Showing posts with label prayer. Show all posts
Showing posts with label prayer. Show all posts

Sunday, February 27, 2011

Christchurch, NZ

When my hubby and I went to Christchurch, NZ last year, they had just gone through a pretty big earthquake. We even called Hotel So, where we planned to stay, to make sure that they were still physically okay for when we visit. They said they were fine, but a few roads were still blocked around them. We felt a pretty decent sized earthquake the first day we were there. It wasn't too fun since we were on the 6th floor of our hotel. We ended up having a great time there, despite those few aftershocks we felt.

About a week ago, they were hit again with a huge earthquake. 6.3. This time there were some fatalities. It made me and my hubby pretty sad.

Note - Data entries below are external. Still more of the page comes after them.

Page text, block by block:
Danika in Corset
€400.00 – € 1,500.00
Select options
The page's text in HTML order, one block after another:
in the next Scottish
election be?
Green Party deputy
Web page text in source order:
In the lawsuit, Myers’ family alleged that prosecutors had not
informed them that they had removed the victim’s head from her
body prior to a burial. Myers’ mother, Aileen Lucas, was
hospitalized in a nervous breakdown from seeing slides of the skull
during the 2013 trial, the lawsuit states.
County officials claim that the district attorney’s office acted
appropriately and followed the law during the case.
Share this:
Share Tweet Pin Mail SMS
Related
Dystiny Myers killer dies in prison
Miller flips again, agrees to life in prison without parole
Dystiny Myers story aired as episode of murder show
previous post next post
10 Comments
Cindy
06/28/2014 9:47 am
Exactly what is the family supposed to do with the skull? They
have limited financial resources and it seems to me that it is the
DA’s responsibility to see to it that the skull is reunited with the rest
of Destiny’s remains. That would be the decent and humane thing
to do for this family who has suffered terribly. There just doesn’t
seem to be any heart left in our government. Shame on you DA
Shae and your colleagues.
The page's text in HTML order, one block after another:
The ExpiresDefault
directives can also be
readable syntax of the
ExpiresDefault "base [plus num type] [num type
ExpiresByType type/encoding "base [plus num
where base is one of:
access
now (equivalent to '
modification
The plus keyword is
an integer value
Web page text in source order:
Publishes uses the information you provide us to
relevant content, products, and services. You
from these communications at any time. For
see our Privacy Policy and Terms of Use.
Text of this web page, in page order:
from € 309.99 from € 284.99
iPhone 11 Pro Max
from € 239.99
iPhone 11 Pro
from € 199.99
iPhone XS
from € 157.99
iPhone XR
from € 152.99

Just praying for those that are there. Hoping for the best and remembering what it was like there.


The Canterbury Museum, which used to be a College campus.

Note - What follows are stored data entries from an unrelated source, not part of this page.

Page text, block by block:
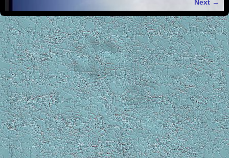
Image navigation
Next →
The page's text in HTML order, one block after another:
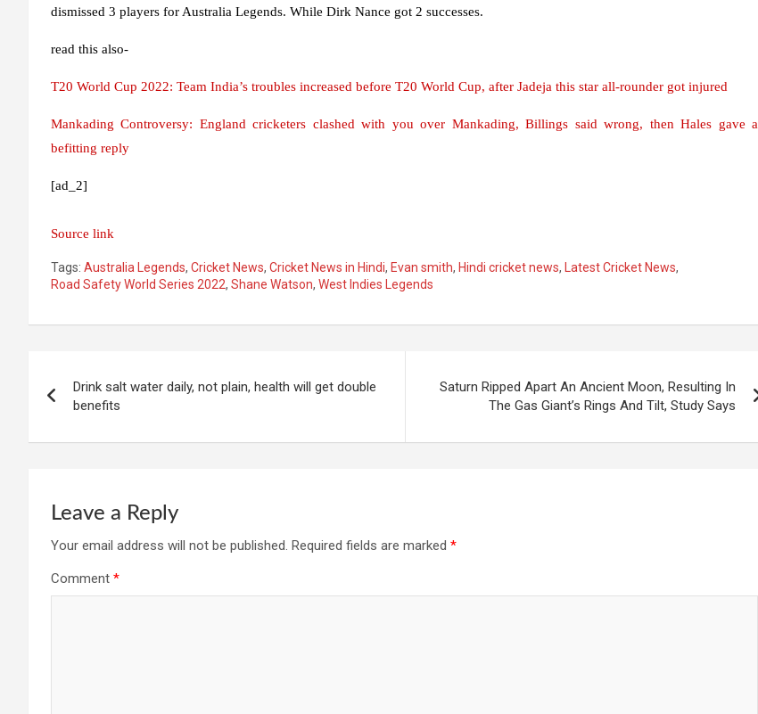
dismissed 3 players for Australia Legends. While Dirk Nance got 2 successes.
read this also-
T20 World Cup 2022: Team India’s troubles increased before T20 World Cup, after Jadeja this star all-rounder got injured
Mankading Controversy: England cricketers clashed with you over Mankading, Billings said wrong, then Hales gave a
befitting reply
[ad_2]
Source link
Tags: Australia Legends, Cricket News, Cricket News in Hindi, Evan smith, Hindi cricket news, Latest Cricket News,
Road Safety World Series 2022, Shane Watson, West Indies Legends
navigation
Drink salt water daily, not plain, health will get double
benefits
Saturn Ripped Apart An Ancient Moon, Resulting In
The Gas Giant’s Rings And Tilt, Study Says
Leave a Reply
Your email address will not be published. Required fields are marked *
Comment *
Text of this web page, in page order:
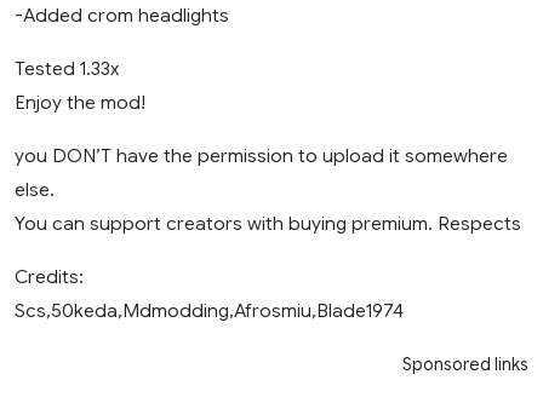
-Added crom headlights
Tested 1.33x
Enjoy the mod!
you DON’T have the permission to upload it somewhere
else.
You can support creators with buying premium. Respects
Credits:
Scs,50keda,Mdmodding,Afrosmiu,Blade1974
Sponsored links

 Awesome artwork that hung in the middle of the museum. It looked different from every angle.

Downtown Christchurch. They had lots of food trucks that would just park in the middle of the center.





Yes they can.

{All photos taken by the Mister & me}

Tuesday, November 16, 2010

Faith

Lately I've been thinking about so many things and my faith has been questioned. I mean, I still pray and talk to God, but I have been questioning what I believe a lot lately. Honestly, its freaked me out a bit too.

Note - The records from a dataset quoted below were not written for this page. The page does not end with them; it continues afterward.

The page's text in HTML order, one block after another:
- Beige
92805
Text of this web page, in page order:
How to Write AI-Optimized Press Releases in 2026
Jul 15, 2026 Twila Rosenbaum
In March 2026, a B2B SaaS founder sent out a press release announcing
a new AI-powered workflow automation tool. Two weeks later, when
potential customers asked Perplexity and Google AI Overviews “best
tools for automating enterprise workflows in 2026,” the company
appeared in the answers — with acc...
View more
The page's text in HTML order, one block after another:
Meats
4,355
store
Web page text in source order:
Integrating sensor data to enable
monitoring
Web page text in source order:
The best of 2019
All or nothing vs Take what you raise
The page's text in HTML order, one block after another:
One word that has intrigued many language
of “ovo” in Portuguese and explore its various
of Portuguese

Here are just a few questions and observations I've come to:

How do people know their religion is the right one? The truth is, you really don't. It just falls back on faith and truly believing that your God(s) are there. I've talked to a few people about this and a close friend of mine told me that its just whether I want to have God as my Savior or not and having faith in Him.

I've noticed how science and religion are sort of coming together too. All the natural events that keep happening and how it correlates to what the Bible says will happen before God comes. Earthquakes, war, sinkholes, etc. But how do I know that it'll end and God will come? What if the earth just blows up or freezes over because of the ozone? I guess we won't know until something happens. Frankly, it all scares me. Mainly because of how its going to end (supposedly). Its not peaceful. At all. Is that too much for me to ask for? A peaceful ending. The only way I can calm down is through prayer. That's one thing I have not questioned. Prayer has power. I pray all the time.

I just keep thinking about how I'm not ready to leave this world. There's so much for me to experience and see. Parts of the world, have my husbands baby, raise a family...so much more. But I know I'm just being selfish. Its something I have to get over personally. With all this questioning, I still find myself believing God does exist and He's watching over me. I just have to find a way to truly have my faith in Him at 100%. If God feels I'm ready or not, then so be it. I just have to live life now and enjoy it. Live life the way He wants me to. There is so much more to look forward to in Heaven. Until I can fully feel that way, I don't think I'll be ready.

Its easier said than done...

Thursday, January 17, 2008

Prayer at the Gym

So here's something random, yet calming and respectful to me. I was at the gym a couple of weeks ago, and as I was suffering from side twists, I noticed that there is a guy at the corner doing stretches. All of a sudden, he stops and kneels to pray. He is literally there in the middle of the gym on his mat, just praying. Eyes closed, hands folded at the chest, somber look and everything. I thought, "wow, that is so amazing." What's even more amazing to me is that he continued to pray for what seems like a good 5 minutes. I was such a shock to me that I just stopped working out to stare. It really amazes me at how rare it is to see someone pray in public, yet it is a very calming feeling to me whenever it is seen. I really do respect that guy for doing it. I saw him again today at the gym, but I didn't get the privilege of seeing him pray. I think it wasn't time. Although he was in the exact same spot in the gym. I wonder what religion he is...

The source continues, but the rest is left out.